Teaching academies see high turnover, with people often using these jobs as a ‘stop-gap’ careers while living abroad and learning languages themselves.

Read more: Are there any free government-approved online French courses?

How much can you earn?

The salary of a TEFL teacher depends greatly on the type of contract, institution, and previous experience.

Many academies pay hourly, meaning that when there is less work (during August, for example, when many potential students are on holiday). January, in contrast, can be a busy month.

Some institutions pay a set monthly wage regardless of hours worked, although this may be around the French minimum wage (SMIC), unless teachers can demonstrate a lot of experience.

Generally, teachers can expect to earn anywhere between €800 and €1,500 per month after taxes, depending on how many hours are worked per week.

Teachers in a management position or with extensive experience can expect to earn more than €2,000 per month.

Some teachers can also earn more by working independently. However, this also means finding students, completing paperwork and declaring revenue, which can be a challenge for those unfamiliar with the sector or with French administration.

The majority of those teaching English as a second language privately in French fall into three categories:

  • Graduate students or young adults who have just moved to the country and use it as a stepping-stone before moving on
  • Those who want to keep themselves occupied and do not necessarily need the salary to survive, but do so to stay occupied and remain in working society
  • Those with previous experience teaching who do so as a career (these usually occupy the most prestigious private teaching slots).

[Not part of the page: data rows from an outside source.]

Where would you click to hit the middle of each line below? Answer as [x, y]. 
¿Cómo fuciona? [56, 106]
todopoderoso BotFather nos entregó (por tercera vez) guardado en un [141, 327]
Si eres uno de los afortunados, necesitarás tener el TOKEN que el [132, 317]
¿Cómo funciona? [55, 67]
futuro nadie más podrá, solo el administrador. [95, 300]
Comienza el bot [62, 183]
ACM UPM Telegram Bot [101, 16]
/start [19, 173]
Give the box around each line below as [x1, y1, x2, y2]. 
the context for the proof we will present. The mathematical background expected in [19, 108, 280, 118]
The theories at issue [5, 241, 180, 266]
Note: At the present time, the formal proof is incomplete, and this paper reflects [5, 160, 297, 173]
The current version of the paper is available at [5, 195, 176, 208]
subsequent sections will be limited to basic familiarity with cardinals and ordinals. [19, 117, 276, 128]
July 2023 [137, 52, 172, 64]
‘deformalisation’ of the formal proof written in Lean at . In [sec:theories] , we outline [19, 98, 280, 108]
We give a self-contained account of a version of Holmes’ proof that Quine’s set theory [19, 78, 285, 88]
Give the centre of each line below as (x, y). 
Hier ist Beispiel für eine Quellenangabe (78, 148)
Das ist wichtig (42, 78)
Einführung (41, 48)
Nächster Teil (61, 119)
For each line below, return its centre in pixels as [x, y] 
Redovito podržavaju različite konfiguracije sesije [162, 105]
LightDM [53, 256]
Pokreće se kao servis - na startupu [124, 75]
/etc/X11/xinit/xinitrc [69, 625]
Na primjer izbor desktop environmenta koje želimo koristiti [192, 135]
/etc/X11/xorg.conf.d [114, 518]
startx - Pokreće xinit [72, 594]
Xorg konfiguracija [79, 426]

Read more: Irish teacher cannot teach in French schools as failed English test

Is a CELTA different?

The CELTA (Certificate in Teaching English to Speakers of Other Languages) is a type of TEFL certificate offered by Cambridge University.

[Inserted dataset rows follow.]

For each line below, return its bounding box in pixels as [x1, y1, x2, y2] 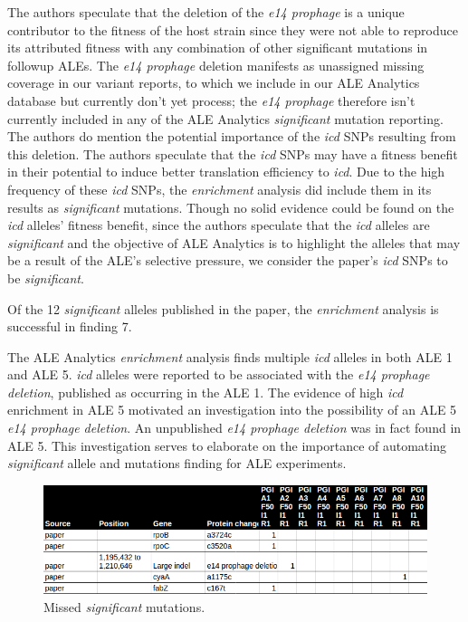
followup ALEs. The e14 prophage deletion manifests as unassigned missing [7, 55, 425, 74]
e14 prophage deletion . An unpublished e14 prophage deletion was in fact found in [7, 418, 462, 437]
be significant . [7, 268, 84, 287]
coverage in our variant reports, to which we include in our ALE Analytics [7, 73, 420, 92]
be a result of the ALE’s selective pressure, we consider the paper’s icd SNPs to [7, 251, 448, 270]
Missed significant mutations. [43, 597, 205, 616]
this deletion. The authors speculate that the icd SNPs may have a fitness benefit [7, 144, 458, 163]
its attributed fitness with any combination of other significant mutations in [7, 38, 428, 57]
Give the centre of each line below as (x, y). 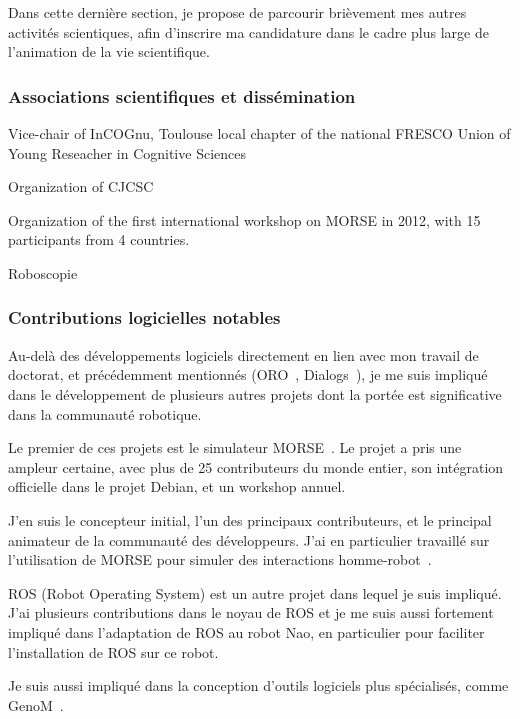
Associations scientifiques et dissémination (182, 95)
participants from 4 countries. (99, 239)
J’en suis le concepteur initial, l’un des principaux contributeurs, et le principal (250, 519)
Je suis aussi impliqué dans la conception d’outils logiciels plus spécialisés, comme (258, 685)
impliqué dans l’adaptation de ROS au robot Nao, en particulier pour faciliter (246, 631)
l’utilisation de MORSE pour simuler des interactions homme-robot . (220, 559)
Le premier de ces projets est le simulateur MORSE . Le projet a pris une (235, 447)
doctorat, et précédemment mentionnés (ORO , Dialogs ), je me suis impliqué (248, 374)
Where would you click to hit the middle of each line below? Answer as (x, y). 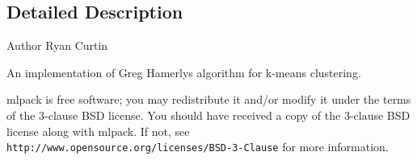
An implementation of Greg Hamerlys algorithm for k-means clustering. (184, 72)
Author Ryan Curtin (57, 45)
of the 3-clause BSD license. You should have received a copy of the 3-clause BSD (208, 115)
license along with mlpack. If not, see (98, 131)
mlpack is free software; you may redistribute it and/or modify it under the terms (209, 99)
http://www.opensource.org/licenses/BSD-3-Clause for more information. (198, 147)
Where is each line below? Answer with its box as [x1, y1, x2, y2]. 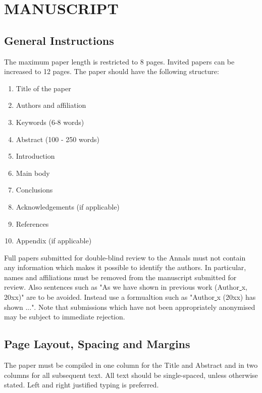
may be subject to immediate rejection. [4, 311, 125, 322]
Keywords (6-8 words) [16, 116, 84, 127]
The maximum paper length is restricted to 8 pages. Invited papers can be [4, 56, 235, 67]
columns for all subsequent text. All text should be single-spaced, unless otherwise [4, 369, 258, 380]
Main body [16, 167, 50, 178]
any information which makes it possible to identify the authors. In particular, [4, 262, 246, 273]
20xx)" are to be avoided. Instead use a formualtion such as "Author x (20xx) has [4, 292, 256, 302]
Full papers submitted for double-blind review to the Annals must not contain [4, 252, 246, 263]
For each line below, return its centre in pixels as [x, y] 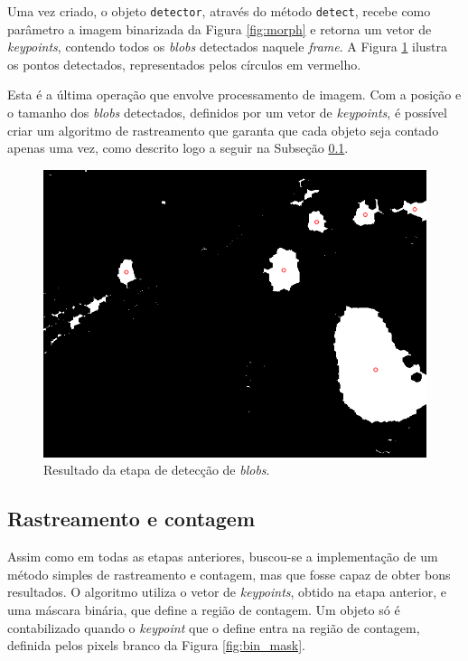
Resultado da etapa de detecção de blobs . [157, 470]
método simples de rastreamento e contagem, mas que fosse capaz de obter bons [229, 574]
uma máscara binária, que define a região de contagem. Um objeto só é [204, 609]
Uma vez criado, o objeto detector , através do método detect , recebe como [219, 11]
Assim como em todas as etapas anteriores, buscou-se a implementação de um [223, 557]
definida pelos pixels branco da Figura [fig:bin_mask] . [156, 645]
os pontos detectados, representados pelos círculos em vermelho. [184, 64]
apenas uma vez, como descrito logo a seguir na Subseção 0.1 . [178, 148]
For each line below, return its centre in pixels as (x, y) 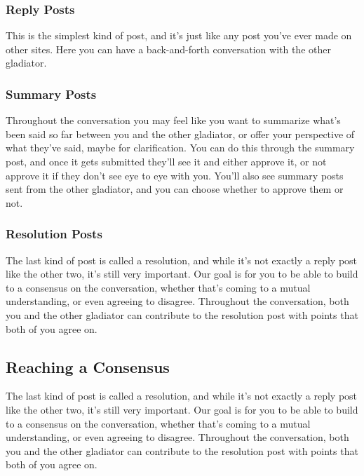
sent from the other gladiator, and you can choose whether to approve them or (175, 189)
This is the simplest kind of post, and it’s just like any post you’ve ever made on (179, 35)
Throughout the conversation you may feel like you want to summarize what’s (173, 120)
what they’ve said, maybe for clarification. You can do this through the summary (180, 148)
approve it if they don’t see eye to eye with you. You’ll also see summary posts (175, 175)
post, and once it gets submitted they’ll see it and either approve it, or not (166, 161)
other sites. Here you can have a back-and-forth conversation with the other (168, 49)
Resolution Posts (54, 234)
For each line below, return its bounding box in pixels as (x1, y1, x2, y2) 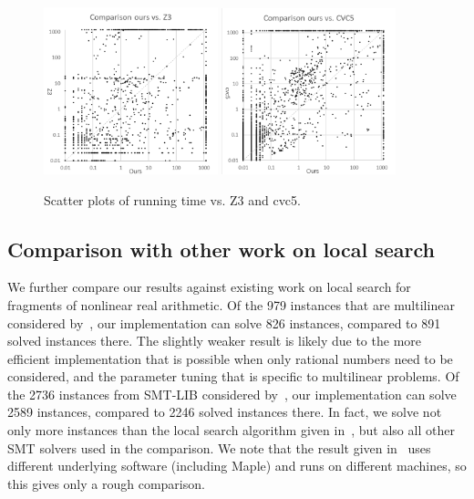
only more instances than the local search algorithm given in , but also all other (7, 421, 455, 440)
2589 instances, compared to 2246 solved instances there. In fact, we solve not (7, 402, 442, 421)
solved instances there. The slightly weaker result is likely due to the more (7, 331, 422, 350)
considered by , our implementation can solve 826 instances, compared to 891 (7, 313, 441, 332)
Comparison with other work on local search (7, 234, 436, 263)
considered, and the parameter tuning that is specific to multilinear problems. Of (7, 367, 459, 386)
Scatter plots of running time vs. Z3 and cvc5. (44, 190, 301, 209)
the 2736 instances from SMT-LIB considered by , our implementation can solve (7, 384, 457, 403)
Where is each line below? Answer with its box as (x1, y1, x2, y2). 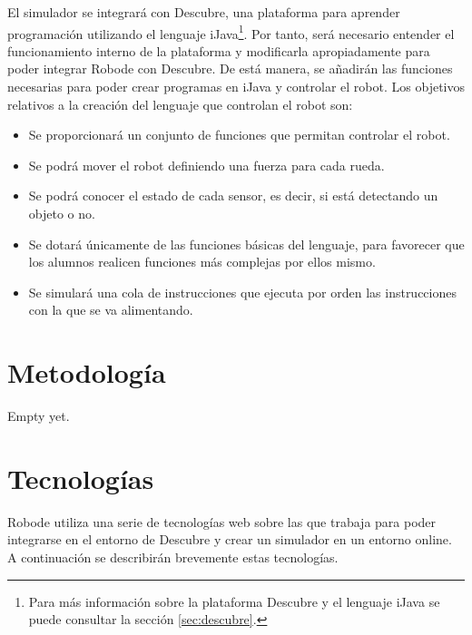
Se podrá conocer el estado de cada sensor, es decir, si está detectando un (28, 186, 438, 205)
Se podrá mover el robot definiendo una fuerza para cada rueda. (28, 155, 385, 174)
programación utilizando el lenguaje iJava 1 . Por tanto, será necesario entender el (7, 21, 455, 43)
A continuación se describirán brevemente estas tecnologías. (7, 548, 339, 566)
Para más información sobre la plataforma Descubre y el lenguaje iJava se (28, 591, 440, 611)
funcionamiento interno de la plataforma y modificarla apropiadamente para (7, 41, 430, 60)
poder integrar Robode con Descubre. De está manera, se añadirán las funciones (7, 59, 453, 78)
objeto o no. (28, 204, 95, 222)
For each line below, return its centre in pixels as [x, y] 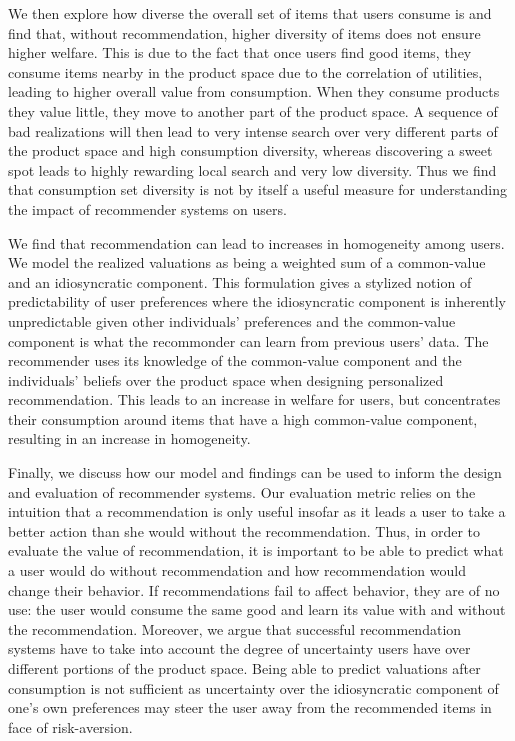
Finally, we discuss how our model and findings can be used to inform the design [255, 472]
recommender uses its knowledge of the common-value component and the [235, 360]
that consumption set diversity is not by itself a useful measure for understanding [257, 189]
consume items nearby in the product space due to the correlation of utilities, [245, 71]
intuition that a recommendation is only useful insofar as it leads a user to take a [257, 511]
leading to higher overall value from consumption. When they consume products [254, 91]
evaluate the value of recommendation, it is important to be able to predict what [256, 550]
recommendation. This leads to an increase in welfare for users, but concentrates [254, 399]

Because it is offered by this institution, it is generally seen as one of the most prestigious TEFL qualifications. It is also the most widely accepted since those who take the CELTA follow the same rigid pathway and rigorous teaching practice.

CELTA courses are expensive, costing anywhere between €1,500 and €3,000.

Even those without prior teaching experience should be able to find teaching work with a CELTA. The salary on offer can also be higher; certain private schools and prestigious institutions requiring a CELTA from applicants.

Note that whilst some TEFL courses are applicable to teaching all age-ranges, the CELTA is specifically aimed at teaching adults.

If already based in France and working, English courses at the British Council can be financed by the French continuing professional development programme known as the CPF (Compte personnel de formation). You can find out more about this using the official page on the CELTA website.